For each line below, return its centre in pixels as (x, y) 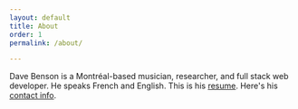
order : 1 (26, 34)
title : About (34, 26)
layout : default (40, 18)
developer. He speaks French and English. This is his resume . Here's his (144, 86)
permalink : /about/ (46, 43)
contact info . (33, 95)
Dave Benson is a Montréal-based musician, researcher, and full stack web (149, 77)
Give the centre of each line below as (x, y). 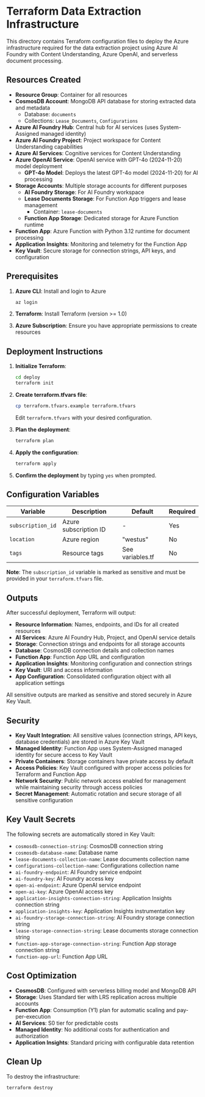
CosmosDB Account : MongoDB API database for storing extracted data (106, 101)
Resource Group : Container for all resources (71, 94)
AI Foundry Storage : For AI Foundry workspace (84, 192)
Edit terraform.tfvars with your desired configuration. (84, 418)
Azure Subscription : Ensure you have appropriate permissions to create (106, 326)
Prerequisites (32, 276)
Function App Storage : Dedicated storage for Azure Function (101, 218)
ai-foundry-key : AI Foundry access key (64, 878)
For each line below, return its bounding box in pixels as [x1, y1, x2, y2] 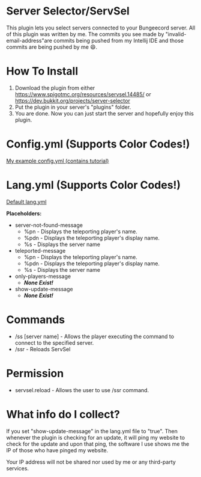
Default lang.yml [6, 198, 47, 205]
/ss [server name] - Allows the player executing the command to [14, 333, 175, 340]
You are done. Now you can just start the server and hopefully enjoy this [14, 109, 194, 117]
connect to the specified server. [14, 339, 94, 346]
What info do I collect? [6, 407, 120, 421]
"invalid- [165, 30, 187, 37]
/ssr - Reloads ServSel [14, 345, 71, 352]
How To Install [6, 64, 79, 78]
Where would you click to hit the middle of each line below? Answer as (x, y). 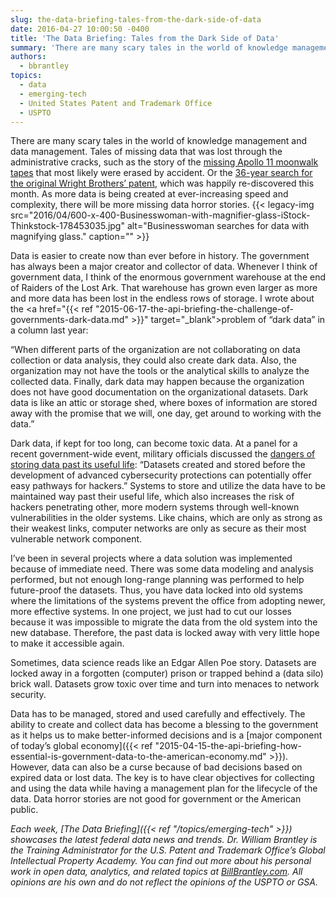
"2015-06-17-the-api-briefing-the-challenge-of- (194, 309)
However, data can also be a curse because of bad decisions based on (156, 767)
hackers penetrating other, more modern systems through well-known (155, 507)
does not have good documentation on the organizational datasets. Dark (159, 392)
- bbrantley (44, 66)
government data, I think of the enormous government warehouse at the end (168, 277)
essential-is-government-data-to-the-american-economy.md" (138, 757)
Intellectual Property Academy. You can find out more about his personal (161, 861)
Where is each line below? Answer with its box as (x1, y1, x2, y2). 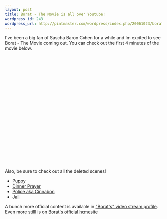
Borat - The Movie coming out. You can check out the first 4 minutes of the (5, 40, 159, 46)
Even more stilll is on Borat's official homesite (5, 209, 98, 215)
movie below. (5, 45, 32, 51)
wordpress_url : (5, 21, 37, 26)
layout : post (5, 7, 32, 12)
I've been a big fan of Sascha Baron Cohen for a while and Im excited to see (5, 35, 161, 41)
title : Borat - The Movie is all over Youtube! (5, 12, 106, 17)
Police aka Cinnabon (12, 189, 55, 195)
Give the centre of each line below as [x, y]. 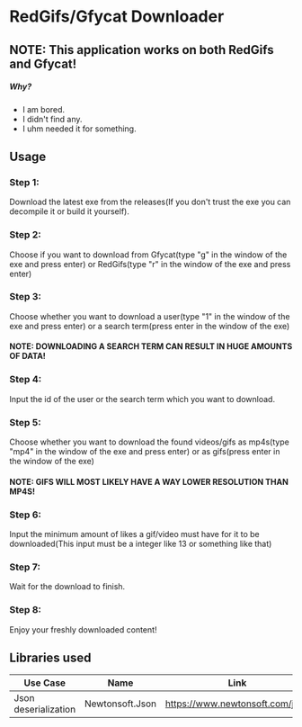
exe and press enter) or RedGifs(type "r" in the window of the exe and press [150, 264]
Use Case [44, 683]
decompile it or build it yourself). [70, 211]
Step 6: [26, 515]
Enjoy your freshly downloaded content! [83, 629]
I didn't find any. [52, 119]
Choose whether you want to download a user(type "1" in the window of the [150, 316]
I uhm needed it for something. [79, 129]
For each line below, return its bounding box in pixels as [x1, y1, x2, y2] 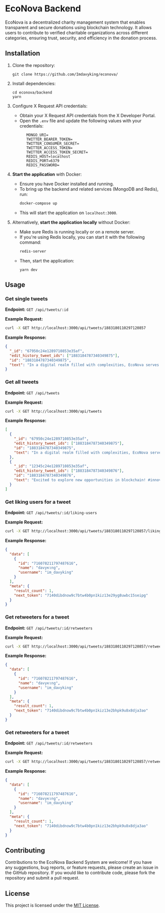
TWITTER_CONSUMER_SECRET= [26, 141, 80, 146]
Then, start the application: [19, 258, 75, 263]
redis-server [19, 249, 47, 254]
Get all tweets [5, 379, 39, 386]
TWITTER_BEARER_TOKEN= [26, 136, 73, 142]
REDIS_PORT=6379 [26, 158, 60, 163]
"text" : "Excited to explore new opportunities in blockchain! [14, 478, 146, 483]
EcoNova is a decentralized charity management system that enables [5, 19, 145, 25]
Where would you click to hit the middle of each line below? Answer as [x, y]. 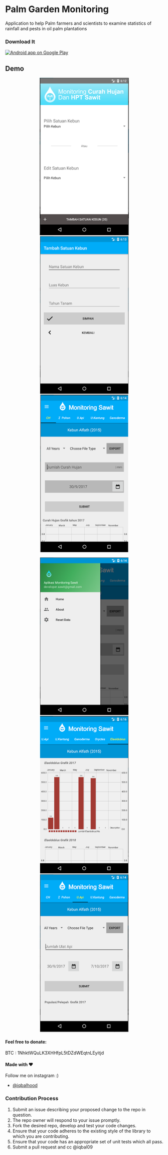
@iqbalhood [25, 1085]
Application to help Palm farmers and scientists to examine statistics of [78, 23]
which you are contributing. [41, 1136]
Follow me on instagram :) [32, 1076]
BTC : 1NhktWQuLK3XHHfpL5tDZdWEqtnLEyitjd [55, 1053]
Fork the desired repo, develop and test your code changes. [74, 1125]
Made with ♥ [19, 1064]
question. [22, 1115]
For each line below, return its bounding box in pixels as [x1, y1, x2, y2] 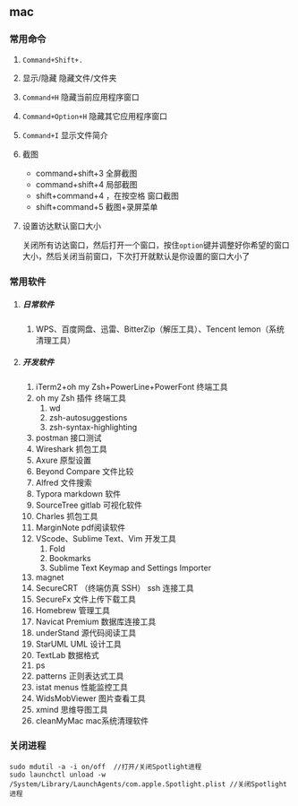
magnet [35, 571, 64, 583]
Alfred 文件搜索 [35, 477, 92, 488]
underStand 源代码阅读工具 [35, 627, 137, 637]
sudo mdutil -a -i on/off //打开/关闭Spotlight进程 [9, 762, 202, 771]
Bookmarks [48, 552, 91, 563]
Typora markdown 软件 [35, 488, 122, 498]
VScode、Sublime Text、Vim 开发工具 [35, 533, 176, 543]
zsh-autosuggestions [48, 412, 128, 422]
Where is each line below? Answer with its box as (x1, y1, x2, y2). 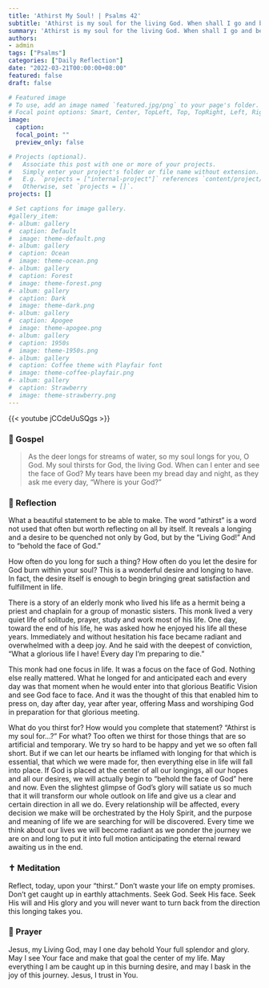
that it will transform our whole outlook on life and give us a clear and (8, 791, 236, 801)
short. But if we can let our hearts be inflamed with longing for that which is (8, 749, 257, 758)
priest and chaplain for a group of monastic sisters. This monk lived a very (8, 606, 254, 616)
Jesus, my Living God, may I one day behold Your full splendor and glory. (8, 945, 250, 954)
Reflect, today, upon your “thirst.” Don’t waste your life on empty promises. (8, 880, 255, 890)
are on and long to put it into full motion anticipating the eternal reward (8, 834, 242, 843)
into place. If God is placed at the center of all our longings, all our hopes (8, 765, 248, 775)
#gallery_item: (8, 212, 59, 220)
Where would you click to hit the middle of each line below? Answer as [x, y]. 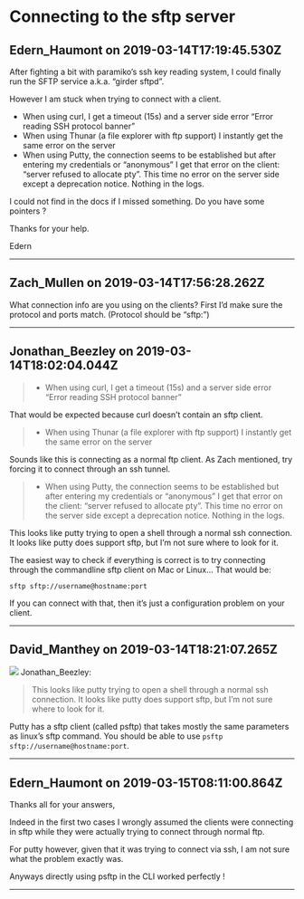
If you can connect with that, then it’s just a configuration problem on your [147, 603]
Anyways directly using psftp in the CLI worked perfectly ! [118, 876]
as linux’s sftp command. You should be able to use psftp [116, 736]
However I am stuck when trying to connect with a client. [115, 99]
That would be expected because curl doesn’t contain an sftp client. [136, 415]
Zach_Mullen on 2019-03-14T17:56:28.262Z [137, 283]
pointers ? [28, 211]
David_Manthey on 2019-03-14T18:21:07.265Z [143, 650]
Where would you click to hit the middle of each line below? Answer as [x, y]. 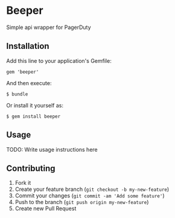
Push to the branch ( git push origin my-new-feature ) [82, 202]
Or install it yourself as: [35, 105]
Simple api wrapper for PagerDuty [49, 27]
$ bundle [17, 94]
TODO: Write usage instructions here [52, 149]
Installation [28, 46]
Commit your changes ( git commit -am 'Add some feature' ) [90, 196]
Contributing [31, 168]
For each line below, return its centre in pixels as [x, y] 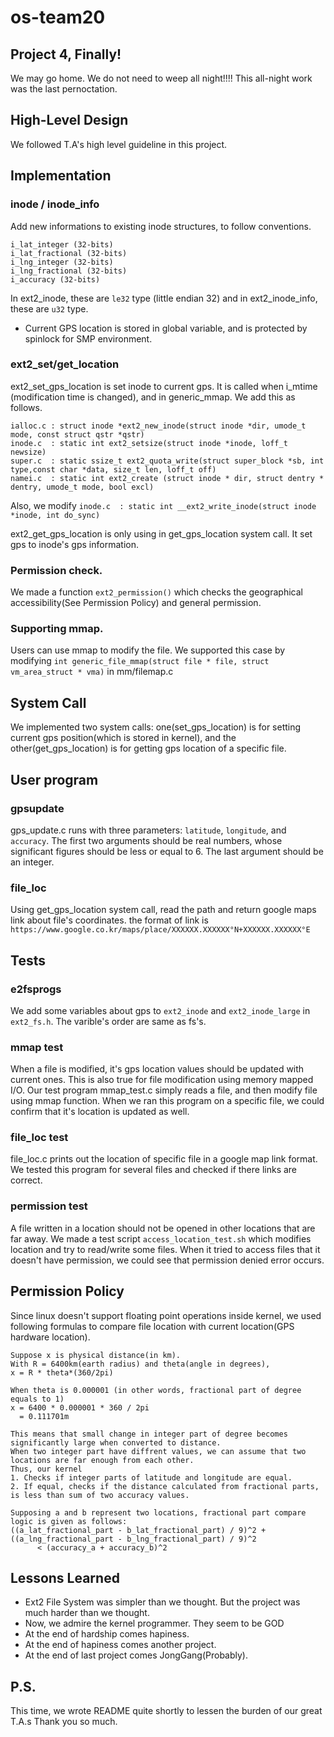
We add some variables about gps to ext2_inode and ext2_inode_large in [160, 1010]
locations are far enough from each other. [102, 1460]
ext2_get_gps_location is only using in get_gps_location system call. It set [161, 533]
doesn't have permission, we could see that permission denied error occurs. [167, 1260]
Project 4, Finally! [66, 54]
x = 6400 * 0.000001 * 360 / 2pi [80, 1407]
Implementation [61, 176]
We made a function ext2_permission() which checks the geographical [156, 592]
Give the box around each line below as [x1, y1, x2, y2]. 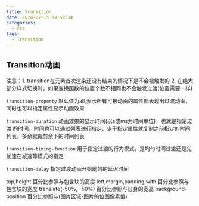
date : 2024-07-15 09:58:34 [6, 14, 73, 20]
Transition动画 [6, 60, 61, 70]
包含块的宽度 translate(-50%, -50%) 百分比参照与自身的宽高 [6, 185, 154, 192]
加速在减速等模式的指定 [6, 152, 64, 159]
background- [154, 185, 188, 192]
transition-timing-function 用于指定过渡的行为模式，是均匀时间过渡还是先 [6, 144, 192, 152]
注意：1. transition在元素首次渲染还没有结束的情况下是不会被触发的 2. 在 [6, 77, 183, 84]
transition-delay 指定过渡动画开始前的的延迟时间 [6, 165, 129, 172]
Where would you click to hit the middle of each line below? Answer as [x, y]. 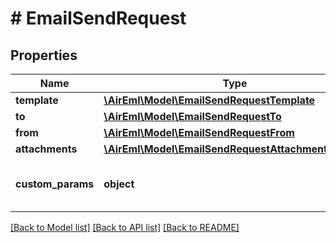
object [119, 184]
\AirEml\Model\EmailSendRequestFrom [199, 132]
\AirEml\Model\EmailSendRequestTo [192, 116]
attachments [46, 149]
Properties [44, 55]
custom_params [55, 184]
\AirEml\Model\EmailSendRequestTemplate [209, 100]
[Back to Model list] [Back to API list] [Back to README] [125, 227]
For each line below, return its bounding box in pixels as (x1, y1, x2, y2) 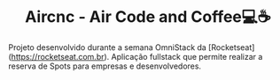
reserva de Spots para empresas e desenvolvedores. (8, 61, 201, 71)
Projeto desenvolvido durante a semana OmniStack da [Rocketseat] (8, 41, 255, 53)
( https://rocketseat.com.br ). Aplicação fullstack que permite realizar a (8, 51, 263, 62)
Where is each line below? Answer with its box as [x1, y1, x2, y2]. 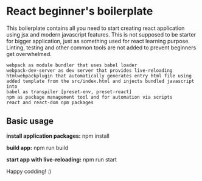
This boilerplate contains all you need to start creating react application [6, 24, 185, 32]
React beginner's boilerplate [6, 4, 153, 18]
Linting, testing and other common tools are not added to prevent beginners [6, 44, 197, 51]
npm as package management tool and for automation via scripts [6, 94, 173, 100]
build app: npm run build [6, 144, 69, 151]
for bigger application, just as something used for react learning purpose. [6, 37, 190, 44]
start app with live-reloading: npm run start [6, 155, 117, 163]
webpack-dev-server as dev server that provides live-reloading [6, 67, 173, 74]
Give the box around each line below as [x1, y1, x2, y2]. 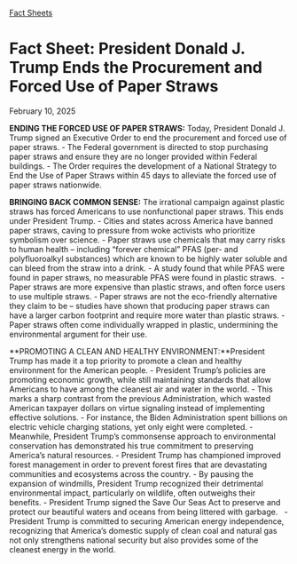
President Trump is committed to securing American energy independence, [9, 515, 285, 527]
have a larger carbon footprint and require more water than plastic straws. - [9, 310, 285, 321]
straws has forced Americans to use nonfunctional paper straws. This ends [9, 206, 284, 217]
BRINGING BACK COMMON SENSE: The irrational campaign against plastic [9, 196, 285, 207]
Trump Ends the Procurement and [9, 58, 263, 78]
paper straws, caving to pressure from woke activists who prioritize [9, 225, 255, 235]
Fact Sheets [9, 8, 53, 18]
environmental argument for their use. [9, 329, 148, 339]
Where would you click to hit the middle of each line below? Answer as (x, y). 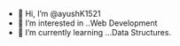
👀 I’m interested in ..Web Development (87, 23)
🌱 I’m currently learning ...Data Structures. (94, 32)
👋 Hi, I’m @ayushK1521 (59, 14)
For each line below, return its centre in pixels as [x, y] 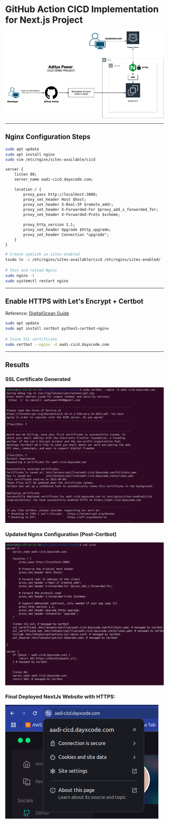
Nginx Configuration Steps [48, 137]
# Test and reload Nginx [31, 270]
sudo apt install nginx [30, 155]
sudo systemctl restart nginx [37, 281]
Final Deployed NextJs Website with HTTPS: [60, 697]
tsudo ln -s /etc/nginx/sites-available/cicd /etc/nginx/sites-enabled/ [83, 260]
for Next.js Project [44, 20]
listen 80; [26, 175]
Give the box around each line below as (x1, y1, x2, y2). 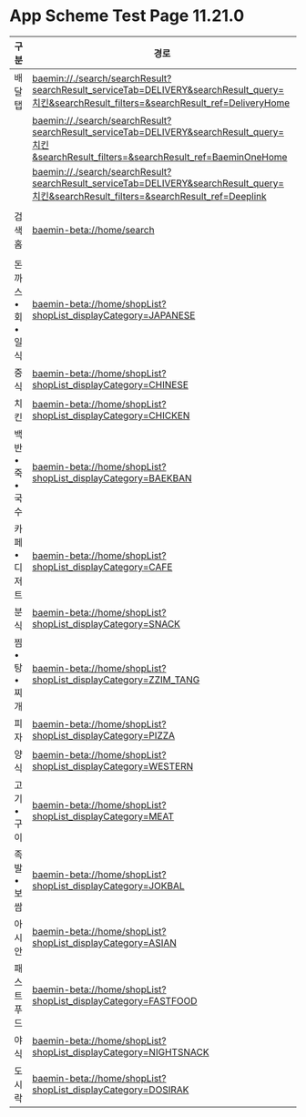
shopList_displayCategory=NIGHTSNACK (31, 1045, 209, 1058)
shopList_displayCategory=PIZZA (31, 729, 176, 742)
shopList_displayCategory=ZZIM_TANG (31, 673, 200, 686)
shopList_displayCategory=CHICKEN (31, 409, 190, 422)
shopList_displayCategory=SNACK (31, 617, 180, 630)
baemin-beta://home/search (31, 223, 155, 236)
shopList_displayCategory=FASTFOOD (31, 994, 198, 1007)
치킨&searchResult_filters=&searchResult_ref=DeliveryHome (31, 97, 291, 109)
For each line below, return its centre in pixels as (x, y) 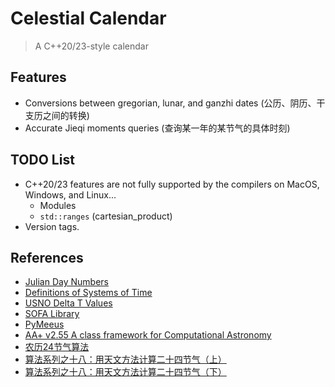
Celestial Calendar (88, 18)
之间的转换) (66, 115)
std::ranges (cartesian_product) (106, 216)
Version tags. (52, 226)
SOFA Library (52, 314)
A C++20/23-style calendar (91, 46)
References (47, 257)
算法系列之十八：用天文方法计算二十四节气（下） (125, 372)
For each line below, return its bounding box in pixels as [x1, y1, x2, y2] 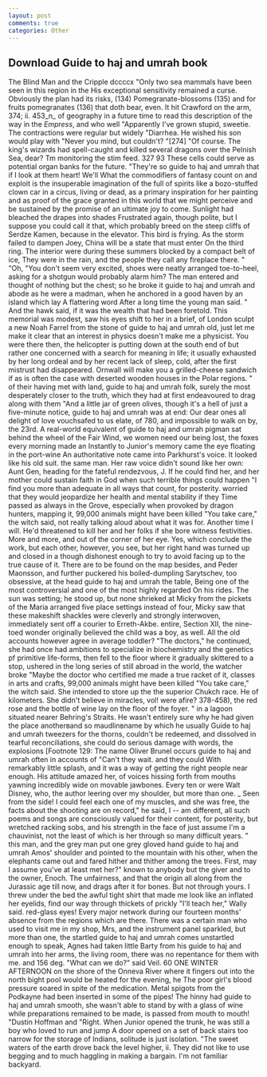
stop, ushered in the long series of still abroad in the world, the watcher [8, 662, 243, 671]
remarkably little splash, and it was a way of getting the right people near [8, 763, 249, 773]
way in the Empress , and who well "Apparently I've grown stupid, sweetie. [8, 120, 251, 129]
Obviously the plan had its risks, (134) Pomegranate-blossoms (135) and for [8, 94, 257, 104]
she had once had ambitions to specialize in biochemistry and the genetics [8, 645, 253, 654]
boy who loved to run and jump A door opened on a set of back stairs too [8, 1026, 249, 1036]
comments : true [8, 19, 59, 27]
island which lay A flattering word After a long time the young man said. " [8, 297, 248, 307]
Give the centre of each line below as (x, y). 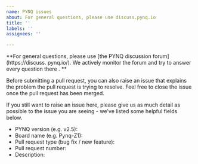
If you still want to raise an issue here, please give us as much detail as (93, 105)
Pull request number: (41, 148)
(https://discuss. (26, 63)
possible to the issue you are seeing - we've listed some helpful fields (92, 111)
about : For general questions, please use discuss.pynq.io (81, 17)
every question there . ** (37, 69)
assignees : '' (24, 34)
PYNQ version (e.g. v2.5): (46, 129)
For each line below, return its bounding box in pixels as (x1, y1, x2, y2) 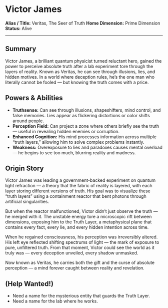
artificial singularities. (5, 199, 49, 205)
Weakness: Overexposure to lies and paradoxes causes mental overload (12, 144, 162, 150)
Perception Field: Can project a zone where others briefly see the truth (12, 123, 159, 129)
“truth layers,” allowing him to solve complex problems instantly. (12, 139, 144, 145)
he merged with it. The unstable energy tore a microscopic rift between (5, 214, 152, 220)
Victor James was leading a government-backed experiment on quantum (5, 177, 156, 183)
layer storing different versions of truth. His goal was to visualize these (5, 188, 151, 194)
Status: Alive (5, 25, 32, 31)
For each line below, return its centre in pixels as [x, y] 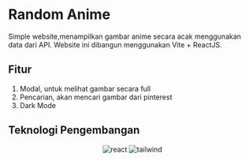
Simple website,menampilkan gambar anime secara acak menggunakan [125, 36]
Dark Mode [38, 105]
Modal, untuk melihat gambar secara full [85, 88]
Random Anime [59, 15]
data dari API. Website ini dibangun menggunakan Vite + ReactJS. [115, 44]
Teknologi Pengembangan [74, 131]
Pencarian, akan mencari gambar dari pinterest [96, 97]
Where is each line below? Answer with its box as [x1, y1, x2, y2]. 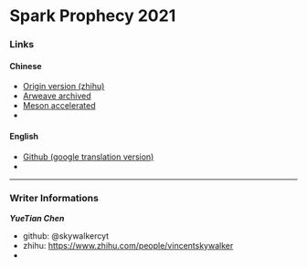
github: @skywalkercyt [22, 230, 110, 241]
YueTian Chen [9, 212, 65, 223]
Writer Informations [9, 192, 99, 205]
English [9, 130, 39, 141]
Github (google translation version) [22, 151, 154, 162]
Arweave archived [22, 90, 91, 101]
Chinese [9, 60, 43, 71]
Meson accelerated [22, 100, 96, 111]
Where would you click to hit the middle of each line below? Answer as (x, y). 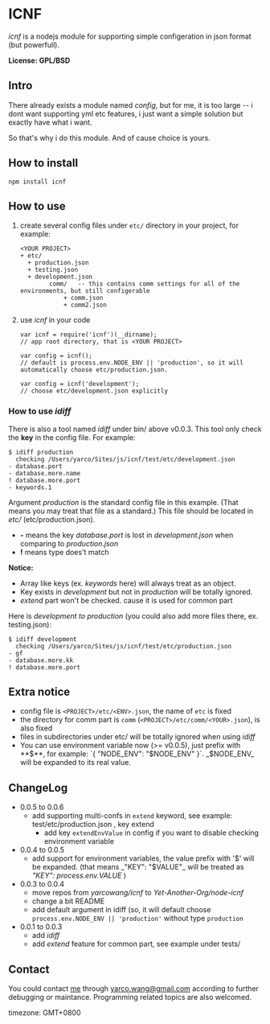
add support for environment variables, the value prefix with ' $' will (143, 858)
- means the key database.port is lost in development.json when (127, 535)
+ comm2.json (85, 305)
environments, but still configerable (85, 291)
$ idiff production (41, 452)
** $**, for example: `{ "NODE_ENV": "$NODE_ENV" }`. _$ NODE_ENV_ (137, 754)
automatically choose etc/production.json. (94, 370)
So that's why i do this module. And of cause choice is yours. (109, 138)
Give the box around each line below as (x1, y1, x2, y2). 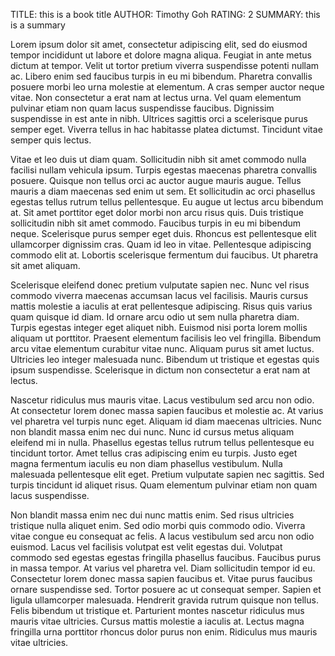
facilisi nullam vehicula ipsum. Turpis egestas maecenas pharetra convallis (10, 164, 318, 176)
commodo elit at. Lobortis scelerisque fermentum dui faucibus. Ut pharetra (10, 249, 319, 261)
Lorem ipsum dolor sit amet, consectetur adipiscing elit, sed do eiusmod (10, 39, 308, 50)
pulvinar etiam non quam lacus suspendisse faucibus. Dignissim (10, 102, 275, 114)
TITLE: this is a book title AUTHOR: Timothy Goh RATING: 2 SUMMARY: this (10, 9, 321, 20)
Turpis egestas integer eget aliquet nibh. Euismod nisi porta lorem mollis (10, 322, 308, 333)
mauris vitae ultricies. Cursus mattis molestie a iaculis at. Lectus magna (10, 615, 305, 627)
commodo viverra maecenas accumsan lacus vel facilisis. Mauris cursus (10, 290, 309, 301)

TASK OBJECTIVE →
Out of the records above, please copy exactly the lines from the line with "#gallery_item: (8, 212, 59, 220)" up to and including the line with "transition-delay 指定过渡动画开始前的的延迟时间 [6, 165, 129, 172]", minus the pictures.

SOLVED EXERCISE →
#gallery_item: (8, 212, 59, 220)
Where would you click to hit the middle of each line below? Answer as [x, y]. 
If you can connect with that, then it’s just a configuration problem on your [147, 603]
Anyways directly using psftp in the CLI worked perfectly ! [118, 876]
as linux’s sftp command. You should be able to use psftp [116, 736]
However I am stuck when trying to connect with a client. [115, 99]
That would be expected because curl doesn’t contain an sftp client. [136, 415]
Zach_Mullen on 2019-03-14T17:56:28.262Z [137, 283]
pointers ? [28, 211]
David_Manthey on 2019-03-14T18:21:07.265Z [143, 650]
Where would you click to hit the middle of each line below? Answer as [x, y]. 
Push to the branch ( git push origin my-new-feature ) [82, 202]
Or install it yourself as: [35, 105]
Simple api wrapper for PagerDuty [49, 27]
$ bundle [17, 94]
TODO: Write usage instructions here [52, 149]
Installation [28, 46]
Commit your changes ( git commit -am 'Add some feature' ) [90, 196]
Contributing [31, 168]
For each line below, return its centre in pixels as [x, y] 
We add some variables about gps to ext2_inode and ext2_inode_large in [160, 1010]
locations are far enough from each other. [102, 1460]
ext2_get_gps_location is only using in get_gps_location system call. It set [161, 533]
doesn't have permission, we could see that permission denied error occurs. [167, 1260]
Project 4, Finally! [66, 54]
x = 6400 * 0.000001 * 360 / 2pi [80, 1407]
Implementation [61, 176]
We made a function ext2_permission() which checks the geographical [156, 592]
Give the box around each line below as [x1, y1, x2, y2]. 
date : 2024-07-15 09:58:34 [6, 14, 73, 20]
Transition动画 [6, 60, 61, 70]
包含块的宽度 translate(-50%, -50%) 百分比参照与自身的宽高 [6, 185, 154, 192]
加速在减速等模式的指定 [6, 152, 64, 159]
background- [154, 185, 188, 192]
transition-timing-function 用于指定过渡的行为模式，是均匀时间过渡还是先 [6, 144, 192, 152]
注意：1. transition在元素首次渲染还没有结束的情况下是不会被触发的 2. 在 [6, 77, 183, 84]
transition-delay 指定过渡动画开始前的的延迟时间 [6, 165, 129, 172]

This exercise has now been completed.